— EXERCISE AIM —
Leaving out the pictures, write the following records exactly as they read.

════════════════════

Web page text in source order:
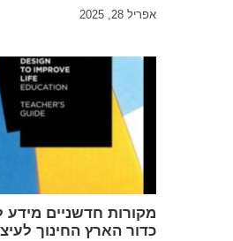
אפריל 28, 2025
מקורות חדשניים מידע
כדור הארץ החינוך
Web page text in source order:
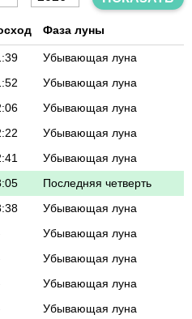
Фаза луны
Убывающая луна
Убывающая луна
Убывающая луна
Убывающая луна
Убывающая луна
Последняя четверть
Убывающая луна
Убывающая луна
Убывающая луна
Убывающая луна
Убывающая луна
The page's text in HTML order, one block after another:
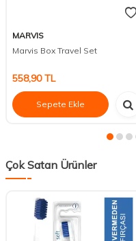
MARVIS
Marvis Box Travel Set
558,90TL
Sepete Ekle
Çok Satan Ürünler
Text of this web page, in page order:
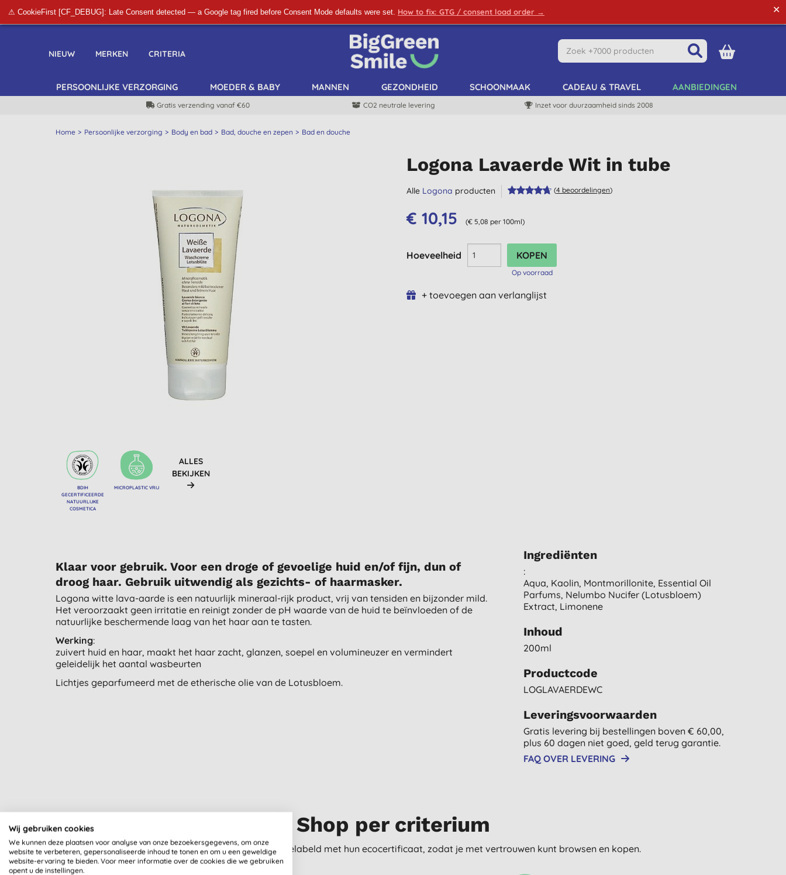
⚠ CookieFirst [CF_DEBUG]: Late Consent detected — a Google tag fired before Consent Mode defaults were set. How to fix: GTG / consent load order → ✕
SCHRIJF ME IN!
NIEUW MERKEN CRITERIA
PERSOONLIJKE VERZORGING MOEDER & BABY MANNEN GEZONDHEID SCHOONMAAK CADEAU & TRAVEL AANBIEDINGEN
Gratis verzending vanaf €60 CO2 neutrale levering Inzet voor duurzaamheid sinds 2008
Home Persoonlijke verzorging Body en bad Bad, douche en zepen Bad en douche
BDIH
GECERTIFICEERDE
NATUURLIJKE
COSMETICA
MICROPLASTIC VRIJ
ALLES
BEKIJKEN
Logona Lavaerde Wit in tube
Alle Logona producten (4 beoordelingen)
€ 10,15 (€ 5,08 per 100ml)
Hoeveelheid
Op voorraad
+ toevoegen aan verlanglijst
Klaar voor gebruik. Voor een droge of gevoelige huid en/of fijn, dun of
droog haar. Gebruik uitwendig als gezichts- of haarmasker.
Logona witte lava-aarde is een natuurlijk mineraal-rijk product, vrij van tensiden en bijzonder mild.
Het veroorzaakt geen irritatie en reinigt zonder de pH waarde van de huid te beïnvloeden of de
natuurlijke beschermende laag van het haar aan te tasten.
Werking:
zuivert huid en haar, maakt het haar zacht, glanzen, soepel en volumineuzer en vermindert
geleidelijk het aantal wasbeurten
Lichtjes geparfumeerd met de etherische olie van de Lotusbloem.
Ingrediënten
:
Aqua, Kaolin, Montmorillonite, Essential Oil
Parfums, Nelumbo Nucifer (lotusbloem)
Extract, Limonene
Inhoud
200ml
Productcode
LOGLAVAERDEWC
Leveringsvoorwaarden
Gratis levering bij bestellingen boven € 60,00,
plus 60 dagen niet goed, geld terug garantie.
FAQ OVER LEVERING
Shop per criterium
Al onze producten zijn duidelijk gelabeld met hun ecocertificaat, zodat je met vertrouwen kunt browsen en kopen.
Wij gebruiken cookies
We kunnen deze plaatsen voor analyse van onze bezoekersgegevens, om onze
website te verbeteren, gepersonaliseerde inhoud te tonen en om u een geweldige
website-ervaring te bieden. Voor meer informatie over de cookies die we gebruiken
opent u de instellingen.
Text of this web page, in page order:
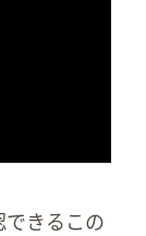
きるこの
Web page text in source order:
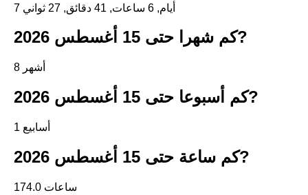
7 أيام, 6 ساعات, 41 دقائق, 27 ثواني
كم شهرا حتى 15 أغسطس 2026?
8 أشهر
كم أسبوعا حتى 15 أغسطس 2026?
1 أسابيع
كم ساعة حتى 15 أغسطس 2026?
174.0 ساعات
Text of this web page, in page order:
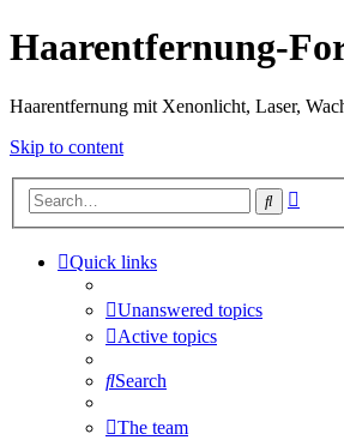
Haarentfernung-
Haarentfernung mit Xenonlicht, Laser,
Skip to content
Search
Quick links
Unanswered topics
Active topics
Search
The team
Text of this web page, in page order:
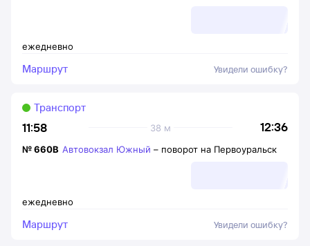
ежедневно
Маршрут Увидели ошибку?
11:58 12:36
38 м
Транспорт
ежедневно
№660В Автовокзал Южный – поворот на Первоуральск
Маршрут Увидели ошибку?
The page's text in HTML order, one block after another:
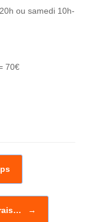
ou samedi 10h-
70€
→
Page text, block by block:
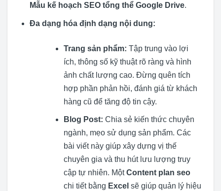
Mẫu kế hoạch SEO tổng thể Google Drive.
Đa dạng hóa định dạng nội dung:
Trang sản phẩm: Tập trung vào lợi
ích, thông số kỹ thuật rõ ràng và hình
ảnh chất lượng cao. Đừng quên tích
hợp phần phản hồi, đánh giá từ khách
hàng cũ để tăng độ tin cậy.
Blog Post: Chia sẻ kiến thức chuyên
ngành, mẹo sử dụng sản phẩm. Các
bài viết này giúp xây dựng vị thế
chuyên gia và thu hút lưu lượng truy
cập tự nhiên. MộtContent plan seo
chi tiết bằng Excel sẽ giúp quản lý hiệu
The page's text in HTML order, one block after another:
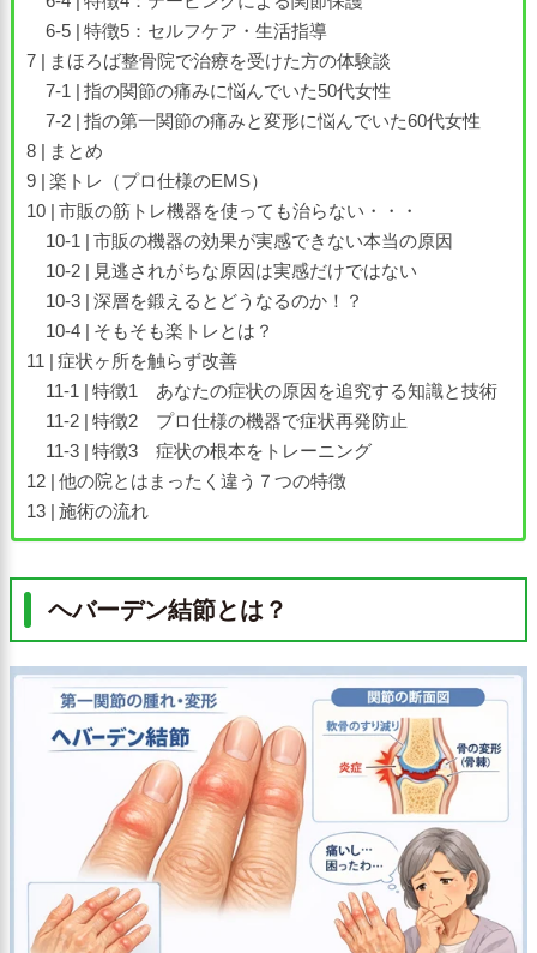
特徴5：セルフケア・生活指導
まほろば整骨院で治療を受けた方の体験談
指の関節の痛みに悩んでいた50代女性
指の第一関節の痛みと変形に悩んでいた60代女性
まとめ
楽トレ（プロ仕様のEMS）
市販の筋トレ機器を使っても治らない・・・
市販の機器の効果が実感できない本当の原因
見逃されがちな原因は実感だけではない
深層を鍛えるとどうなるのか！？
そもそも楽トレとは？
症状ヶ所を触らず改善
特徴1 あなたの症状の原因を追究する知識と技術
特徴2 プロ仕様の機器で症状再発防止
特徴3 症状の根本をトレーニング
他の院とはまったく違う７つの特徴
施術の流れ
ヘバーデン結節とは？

════════════════════

— TASK RESULT —
Web page text in source order:
אפריל 28, 2025
מקורות חדשניים מידע
כדור הארץ החינוך
Web page text in source order:
Фаза луны
Убывающая луна
Убывающая луна
Убывающая луна
Убывающая луна
Убывающая луна
Последняя четверть
Убывающая луна
Убывающая луна
Убывающая луна
Убывающая луна
Убывающая луна
The page's text in HTML order, one block after another:
MARVIS
Marvis Box Travel Set
558,90TL
Sepete Ekle
Çok Satan Ürünler
Text of this web page, in page order:
⚠ CookieFirst [CF_DEBUG]: Late Consent detected — a Google tag fired before Consent Mode defaults were set. How to fix: GTG / consent load order → ✕
SCHRIJF ME IN!
NIEUW MERKEN CRITERIA
PERSOONLIJKE VERZORGING MOEDER & BABY MANNEN GEZONDHEID SCHOONMAAK CADEAU & TRAVEL AANBIEDINGEN
Gratis verzending vanaf €60 CO2 neutrale levering Inzet voor duurzaamheid sinds 2008
Home Persoonlijke verzorging Body en bad Bad, douche en zepen Bad en douche
BDIH
GECERTIFICEERDE
NATUURLIJKE
COSMETICA
MICROPLASTIC VRIJ
ALLES
BEKIJKEN
Logona Lavaerde Wit in tube
Alle Logona producten (4 beoordelingen)
€ 10,15 (€ 5,08 per 100ml)
Hoeveelheid
Op voorraad
+ toevoegen aan verlanglijst
Klaar voor gebruik. Voor een droge of gevoelige huid en/of fijn, dun of
droog haar. Gebruik uitwendig als gezichts- of haarmasker.
Logona witte lava-aarde is een natuurlijk mineraal-rijk product, vrij van tensiden en bijzonder mild.
Het veroorzaakt geen irritatie en reinigt zonder de pH waarde van de huid te beïnvloeden of de
natuurlijke beschermende laag van het haar aan te tasten.
Werking:
zuivert huid en haar, maakt het haar zacht, glanzen, soepel en volumineuzer en vermindert
geleidelijk het aantal wasbeurten
Lichtjes geparfumeerd met de etherische olie van de Lotusbloem.
Ingrediënten
:
Aqua, Kaolin, Montmorillonite, Essential Oil
Parfums, Nelumbo Nucifer (lotusbloem)
Extract, Limonene
Inhoud
200ml
Productcode
LOGLAVAERDEWC
Leveringsvoorwaarden
Gratis levering bij bestellingen boven € 60,00,
plus 60 dagen niet goed, geld terug garantie.
FAQ OVER LEVERING
Shop per criterium
Al onze producten zijn duidelijk gelabeld met hun ecocertificaat, zodat je met vertrouwen kunt browsen en kopen.
Wij gebruiken cookies
We kunnen deze plaatsen voor analyse van onze bezoekersgegevens, om onze
website te verbeteren, gepersonaliseerde inhoud te tonen en om u een geweldige
website-ervaring te bieden. Voor meer informatie over de cookies die we gebruiken
opent u de instellingen.
Text of this web page, in page order:
きるこの
Web page text in source order:
7 أيام, 6 ساعات, 41 دقائق, 27 ثواني
كم شهرا حتى 15 أغسطس 2026?
8 أشهر
كم أسبوعا حتى 15 أغسطس 2026?
1 أسابيع
كم ساعة حتى 15 أغسطس 2026?
174.0 ساعات
Text of this web page, in page order:
Haarentfernung-
Haarentfernung mit Xenonlicht, Laser,
Skip to content
Search
Quick links
Unanswered topics
Active topics
Search
The team
Text of this web page, in page order:
ежедневно
Маршрут Увидели ошибку?
11:58 12:36
38 м
Транспорт
ежедневно
№660В Автовокзал Южный – поворот на Первоуральск
Маршрут Увидели ошибку?
The page's text in HTML order, one block after another:
ou samedi 10h-
70€
→
Page text, block by block:
Mẫu kế hoạch SEO tổng thể Google Drive.
Đa dạng hóa định dạng nội dung:
Trang sản phẩm: Tập trung vào lợi
ích, thông số kỹ thuật rõ ràng và hình
ảnh chất lượng cao. Đừng quên tích
hợp phần phản hồi, đánh giá từ khách
hàng cũ để tăng độ tin cậy.
Blog Post: Chia sẻ kiến thức chuyên
ngành, mẹo sử dụng sản phẩm. Các
bài viết này giúp xây dựng vị thế
chuyên gia và thu hút lưu lượng truy
cập tự nhiên. MộtContent plan seo
chi tiết bằng Excel sẽ giúp quản lý hiệu
The page's text in HTML order, one block after another:
特徴5：セルフケア・生活指導
まほろば整骨院で治療を受けた方の体験談
指の関節の痛みに悩んでいた50代女性
指の第一関節の痛みと変形に悩んでいた60代女性
まとめ
楽トレ（プロ仕様のEMS）
市販の筋トレ機器を使っても治らない・・・
市販の機器の効果が実感できない本当の原因
見逃されがちな原因は実感だけではない
深層を鍛えるとどうなるのか！？
そもそも楽トレとは？
症状ヶ所を触らず改善
特徴1 あなたの症状の原因を追究する知識と技術
特徴2 プロ仕様の機器で症状再発防止
特徴3 症状の根本をトレーニング
他の院とはまったく違う７つの特徴
施術の流れ
ヘバーデン結節とは？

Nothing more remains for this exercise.